И тогда я подбежала к краю — посмотреть, но тут же отпрянула. Я никого не увидела: одна только зеленая бездна ахнула мне навстречу, взглянула глазами-листочками из палисада. Два синих пруда, как огромные ученические очки, лежали на дне в черной каемке песка. И еще что-то темное, свистящее мелькнуло на миг и тут же спряталось в тень от деревьев. Это темное выглянуло из другого мира, о котором я смутно догадывалась. И вот сейчас, когда все мои догадки и предчувствия уже готовы были открыться, — испугалась.

— Простокваша! — снова крикнула Галя, нависая над бездной.

Но ее пронзительный голос так и не достал до дна. Дул сильный ветер, и ее крик отнесло на соседние крыши. Высоко над крышами пронесся ее крик, а внизу, со дна бездны, синеглазо следили пруды. Смотрели за полетом.

— А сынок-то мой как будто бы не один, — рассказывала мне старуха и мяла клубнику столовой ложкой в тарелке с молоком. И я сразу подумала, что у него завелась любовь, которую он скрывает. Но старуха сказала:
— Мне кажется, что в нем притаились два человека. Он когда трезвый, то такой добрый, ласковый, даже шутит со мной. А как напьется, то сразу же как зверь. И откуда в нем такое берется? Я настойки всю жизнь делала. Настойки и наливки. Я не знала, что они его погубят. Он еще мальчишкой таскал их с кухни. Так и пристрастился. Два человека в нем, два… — Старуха заплака- ла. — Но сейчас я вижу, что второй, злобный, прокрался в него трезвого… Он глядит на меня трезвый, и я вижу — хочет ударить. Руку заносит, но не бьет, а чешет затылок…

Я верила ей, каждому ее слову. Она точно так же двоилась в моем сознании, и точно так же в ней явной проскальзывала старуха из снов.

— Ты зачем внучека Простоквашей зовешь?

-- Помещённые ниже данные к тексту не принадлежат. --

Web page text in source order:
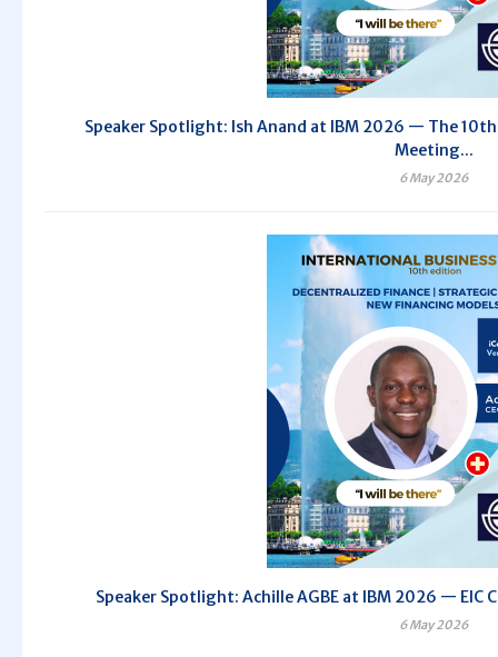
Speaker Spotlight: Ish Anand at IBM 2026 — The
Meeting...
6 May 2026
Speaker Spotlight: Achille AGBE at IBM 2026 —
6 May 2026
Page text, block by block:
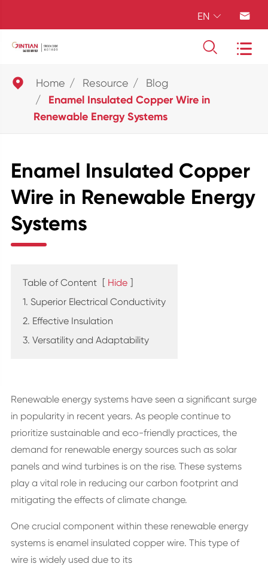
EN  
 
 Home Resource Blog
Enamel Insulated Copper Wire in
Renewable Energy Systems
Enamel Insulated Copper
Wire in Renewable Energy
Systems
Table of Content [ Hide ]
1. Superior Electrical Conductivity
2. Effective Insulation
3. Versatility and Adaptability
Renewable energy systems have seen a significant surge
in popularity in recent years. As people continue to
prioritize sustainable and eco-friendly practices, the
demand for renewable energy sources such as solar
panels and wind turbines is on the rise. These systems
play a vital role in reducing our carbon footprint and
mitigating the effects of climate change.
One crucial component within these renewable energy
systems is enamel insulated copper wire. This type of
wire is widely used due to its
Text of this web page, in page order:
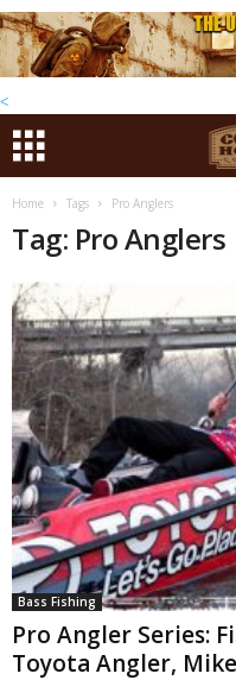
<
Home Tags Pro Anglers
Tag: Pro Anglers
Bass Fishing
Pro Angler Series:
Toyota Angler,
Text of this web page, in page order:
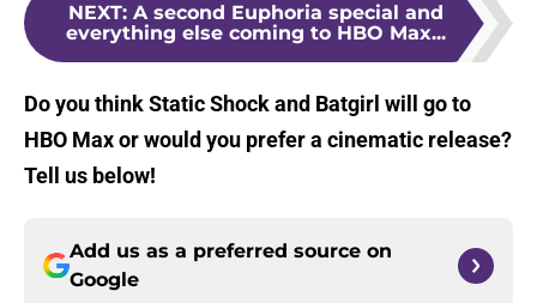
NEXT: A second Euphoria special and
everything else coming to HBO Max...
Do you think Static Shock and Batgirl will go to
HBO Max or would you prefer a cinematic release?
Tell us below!
Add us as a preferred source on
Google
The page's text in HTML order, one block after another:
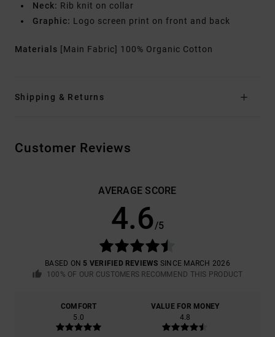
Neck: Rib knit on collar
Graphic: Logo screen print on front and back
Materials [Main Fabric] 100% Organic Cotton
Shipping & Returns
Customer Reviews
AVERAGE SCORE
4.6/5
BASED ON 5 VERIFIED REVIEWS SINCE MARCH 2026
100% OF OUR CUSTOMERS RECOMMEND THIS PRODUCT
COMFORT
5.0
VALUE FOR MONEY
4.8

Ему это обидно, — говорила она с укором, а мне казалось, что с угрозой.

Я клялась, что больше не буду, но каждый раз, когда встречала его, не могла удержаться и кричала вслед: «Простокваша!», а потом забывала о нем, и он забывал обо мне, зато старуха снилась почти каждую ночь.

— Милая моя, — сказала она мне во сне. — Я умру через три года! — Она сложила пальцы точно так же, как дети, которые показывают возраст, и повторила: — Через три… — И мне тут же стало ее жалко. — А ты, ты умрешь нескоро… — И она засмеялась, снова испугав меня.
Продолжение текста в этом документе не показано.